What this task involves: Would you return the lines from the one that contains "I started writing" to the last line of the entries below, exactly and with nothing added?

##############################

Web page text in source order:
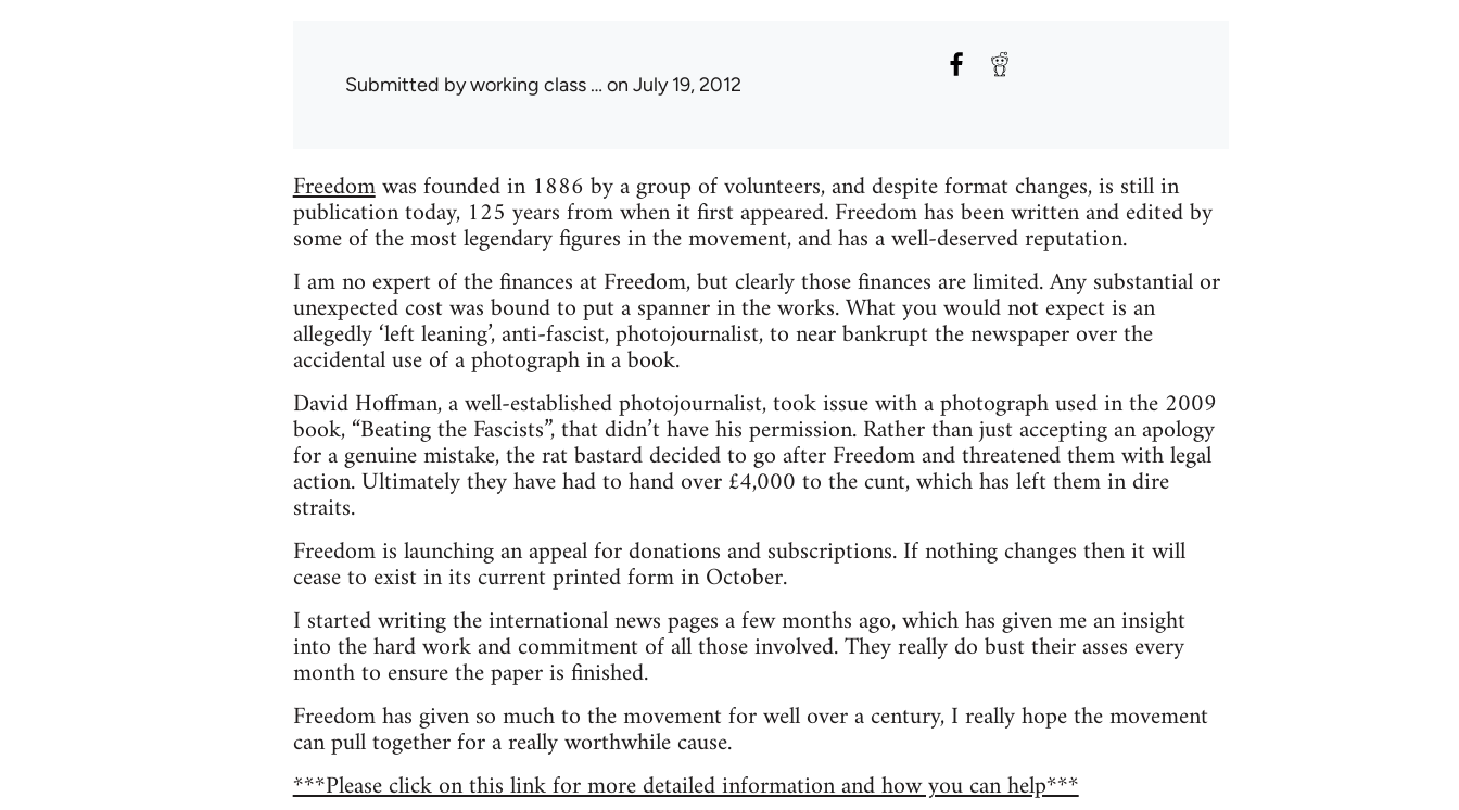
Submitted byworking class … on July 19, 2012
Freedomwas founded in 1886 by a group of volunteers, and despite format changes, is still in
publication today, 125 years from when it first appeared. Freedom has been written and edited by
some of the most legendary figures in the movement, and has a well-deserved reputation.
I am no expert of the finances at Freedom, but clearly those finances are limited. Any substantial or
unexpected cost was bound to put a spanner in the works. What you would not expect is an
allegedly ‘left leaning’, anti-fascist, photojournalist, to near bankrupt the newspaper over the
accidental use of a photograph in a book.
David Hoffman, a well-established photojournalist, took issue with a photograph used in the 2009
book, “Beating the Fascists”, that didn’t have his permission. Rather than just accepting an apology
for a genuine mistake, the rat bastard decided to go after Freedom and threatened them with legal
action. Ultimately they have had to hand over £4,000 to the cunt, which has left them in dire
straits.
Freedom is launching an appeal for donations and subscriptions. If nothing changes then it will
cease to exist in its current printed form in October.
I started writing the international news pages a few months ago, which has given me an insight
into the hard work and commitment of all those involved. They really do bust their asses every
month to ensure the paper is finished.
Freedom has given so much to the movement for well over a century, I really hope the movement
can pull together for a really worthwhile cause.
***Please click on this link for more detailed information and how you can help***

##############################

Reply:
I started writing the international news pages a few months ago, which has given me an insight
into the hard work and commitment of all those involved. They really do bust their asses every
month to ensure the paper is finished.
Freedom has given so much to the movement for well over a century, I really hope the movement
can pull together for a really worthwhile cause.
***Please click on this link for more detailed information and how you can help***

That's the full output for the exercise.